**TASK GOAL**
The data below has to be returned exactly, down to the last character.

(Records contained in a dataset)
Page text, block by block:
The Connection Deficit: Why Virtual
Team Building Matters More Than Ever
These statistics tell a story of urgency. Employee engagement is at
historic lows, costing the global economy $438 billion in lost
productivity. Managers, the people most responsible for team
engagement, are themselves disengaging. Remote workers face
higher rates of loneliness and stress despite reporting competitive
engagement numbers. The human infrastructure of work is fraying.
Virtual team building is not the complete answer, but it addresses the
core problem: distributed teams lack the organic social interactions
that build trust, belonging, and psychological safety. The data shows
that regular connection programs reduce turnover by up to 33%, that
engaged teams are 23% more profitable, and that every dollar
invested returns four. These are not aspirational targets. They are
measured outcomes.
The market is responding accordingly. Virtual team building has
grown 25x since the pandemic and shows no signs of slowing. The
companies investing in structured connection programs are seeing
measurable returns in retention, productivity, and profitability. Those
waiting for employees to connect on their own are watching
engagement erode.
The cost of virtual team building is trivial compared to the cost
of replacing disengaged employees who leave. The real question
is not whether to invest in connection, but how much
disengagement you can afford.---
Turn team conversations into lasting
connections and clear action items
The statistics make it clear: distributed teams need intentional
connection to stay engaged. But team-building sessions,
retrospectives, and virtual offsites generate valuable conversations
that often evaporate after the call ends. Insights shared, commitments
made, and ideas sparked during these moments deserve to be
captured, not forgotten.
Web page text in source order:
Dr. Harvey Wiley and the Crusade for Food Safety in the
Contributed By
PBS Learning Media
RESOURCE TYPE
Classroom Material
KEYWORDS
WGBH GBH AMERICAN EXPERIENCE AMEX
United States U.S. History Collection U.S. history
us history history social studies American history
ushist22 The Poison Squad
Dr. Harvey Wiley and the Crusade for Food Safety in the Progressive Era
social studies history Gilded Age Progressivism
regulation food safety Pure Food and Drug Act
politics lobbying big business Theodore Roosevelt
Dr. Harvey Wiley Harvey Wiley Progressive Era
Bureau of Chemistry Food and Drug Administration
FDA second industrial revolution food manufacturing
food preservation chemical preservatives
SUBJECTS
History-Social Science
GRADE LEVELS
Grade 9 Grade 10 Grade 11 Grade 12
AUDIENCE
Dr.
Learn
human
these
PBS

**ANSWER SPACE**
Page text, block by block:
The Connection Deficit: Why Virtual
Team Building Matters More Than Ever
These statistics tell a story of urgency. Employee engagement is at
historic lows, costing the global economy $438 billion in lost
productivity. Managers, the people most responsible for team
engagement, are themselves disengaging. Remote workers face
higher rates of loneliness and stress despite reporting competitive
engagement numbers. The human infrastructure of work is fraying.
Virtual team building is not the complete answer, but it addresses the
core problem: distributed teams lack the organic social interactions
that build trust, belonging, and psychological safety. The data shows
that regular connection programs reduce turnover by up to 33%, that
engaged teams are 23% more profitable, and that every dollar
invested returns four. These are not aspirational targets. They are
measured outcomes.
The market is responding accordingly. Virtual team building has
grown 25x since the pandemic and shows no signs of slowing. The
companies investing in structured connection programs are seeing
measurable returns in retention, productivity, and profitability. Those
waiting for employees to connect on their own are watching
engagement erode.
The cost of virtual team building is trivial compared to the cost
of replacing disengaged employees who leave. The real question
is not whether to invest in connection, but how much
disengagement you can afford.---
Turn team conversations into lasting
connections and clear action items
The statistics make it clear: distributed teams need intentional
connection to stay engaged. But team-building sessions,
retrospectives, and virtual offsites generate valuable conversations
that often evaporate after the call ends. Insights shared, commitments
made, and ideas sparked during these moments deserve to be
captured, not forgotten.
Web page text in source order:
Dr. Harvey Wiley and the Crusade for Food Safety in the
Contributed By
PBS Learning Media
RESOURCE TYPE
Classroom Material
KEYWORDS
WGBH GBH AMERICAN EXPERIENCE AMEX
United States U.S. History Collection U.S. history
us history history social studies American history
ushist22 The Poison Squad
Dr. Harvey Wiley and the Crusade for Food Safety in the Progressive Era
social studies history Gilded Age Progressivism
regulation food safety Pure Food and Drug Act
politics lobbying big business Theodore Roosevelt
Dr. Harvey Wiley Harvey Wiley Progressive Era
Bureau of Chemistry Food and Drug Administration
FDA second industrial revolution food manufacturing
food preservation chemical preservatives
SUBJECTS
History-Social Science
GRADE LEVELS
Grade 9 Grade 10 Grade 11 Grade 12
AUDIENCE
Dr.
Learn
human
these
PBS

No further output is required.